Description of the task » Transcribe the entries below exactly, starting with the line that has "deja gobernar por" and stopping after the line that has "More changed. (25, 139)"; no pictures belong in the copy.
━━ Source material
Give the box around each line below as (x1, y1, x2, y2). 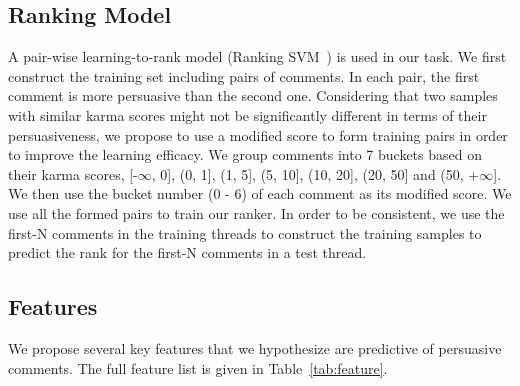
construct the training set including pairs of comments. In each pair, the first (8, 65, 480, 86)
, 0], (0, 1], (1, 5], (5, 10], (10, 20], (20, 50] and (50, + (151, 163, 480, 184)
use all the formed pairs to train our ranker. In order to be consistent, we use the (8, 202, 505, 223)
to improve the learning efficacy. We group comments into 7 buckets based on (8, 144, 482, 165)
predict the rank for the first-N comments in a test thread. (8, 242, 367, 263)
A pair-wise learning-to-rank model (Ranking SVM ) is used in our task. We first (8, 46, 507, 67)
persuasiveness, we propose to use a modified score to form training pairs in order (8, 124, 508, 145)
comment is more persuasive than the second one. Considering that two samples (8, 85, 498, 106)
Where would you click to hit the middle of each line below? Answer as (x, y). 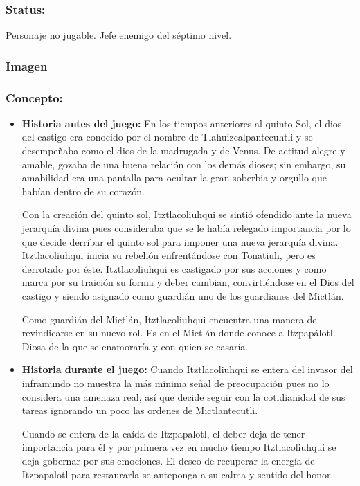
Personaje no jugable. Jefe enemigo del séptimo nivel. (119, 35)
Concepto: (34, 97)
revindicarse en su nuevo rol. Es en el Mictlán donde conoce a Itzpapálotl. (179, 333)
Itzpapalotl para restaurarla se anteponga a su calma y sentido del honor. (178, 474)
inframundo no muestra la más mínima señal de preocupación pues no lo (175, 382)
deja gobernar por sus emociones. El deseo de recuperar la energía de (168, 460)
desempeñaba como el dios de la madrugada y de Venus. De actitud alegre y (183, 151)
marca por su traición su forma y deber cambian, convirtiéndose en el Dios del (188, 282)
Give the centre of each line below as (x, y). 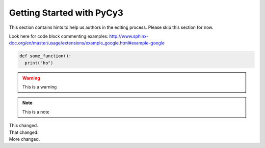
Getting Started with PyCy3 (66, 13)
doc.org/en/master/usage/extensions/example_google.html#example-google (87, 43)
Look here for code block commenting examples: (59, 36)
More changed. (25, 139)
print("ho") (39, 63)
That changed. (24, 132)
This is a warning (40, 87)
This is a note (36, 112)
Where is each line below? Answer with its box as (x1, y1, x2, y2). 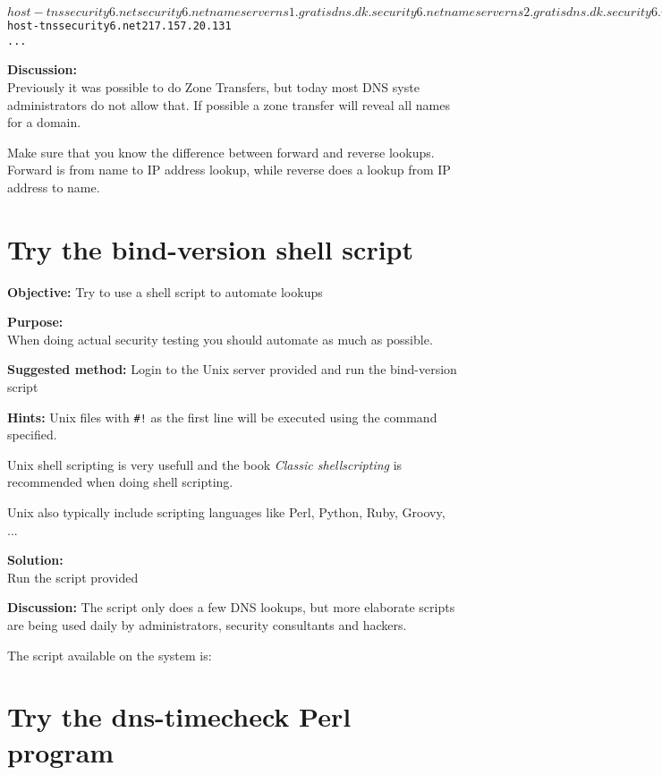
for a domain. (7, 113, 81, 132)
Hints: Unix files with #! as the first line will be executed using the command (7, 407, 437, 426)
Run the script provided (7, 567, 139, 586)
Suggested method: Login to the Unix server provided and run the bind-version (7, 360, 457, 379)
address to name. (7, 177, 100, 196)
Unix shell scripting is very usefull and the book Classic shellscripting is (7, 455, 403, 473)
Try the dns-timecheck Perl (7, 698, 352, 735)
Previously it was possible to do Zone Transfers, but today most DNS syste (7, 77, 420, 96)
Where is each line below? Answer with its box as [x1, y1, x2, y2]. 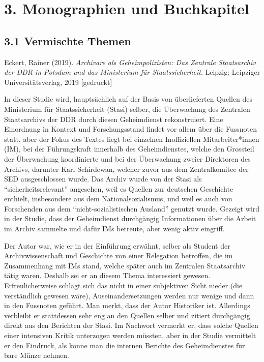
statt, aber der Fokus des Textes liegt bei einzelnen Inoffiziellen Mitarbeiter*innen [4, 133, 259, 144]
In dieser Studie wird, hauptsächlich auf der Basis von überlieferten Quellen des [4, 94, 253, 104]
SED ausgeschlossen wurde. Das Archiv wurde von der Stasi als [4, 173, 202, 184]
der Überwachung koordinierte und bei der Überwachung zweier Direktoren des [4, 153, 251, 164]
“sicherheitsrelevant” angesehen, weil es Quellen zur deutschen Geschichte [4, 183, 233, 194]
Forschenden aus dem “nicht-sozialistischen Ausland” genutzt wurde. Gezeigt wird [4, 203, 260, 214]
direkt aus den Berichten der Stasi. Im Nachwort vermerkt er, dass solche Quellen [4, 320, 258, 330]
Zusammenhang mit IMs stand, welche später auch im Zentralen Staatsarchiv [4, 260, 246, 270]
━━━━
Task response »
deja gobernar por sus emociones. El deseo de recuperar la energía de (168, 460)
desempeñaba como el dios de la madrugada y de Venus. De actitud alegre y (183, 151)
marca por su traición su forma y deber cambian, convirtiéndose en el Dios del (188, 282)
Give the centre of each line below as (x, y). 
Getting Started with PyCy3 (66, 13)
doc.org/en/master/usage/extensions/example_google.html#example-google (87, 43)
Look here for code block commenting examples: (59, 36)
More changed. (25, 139)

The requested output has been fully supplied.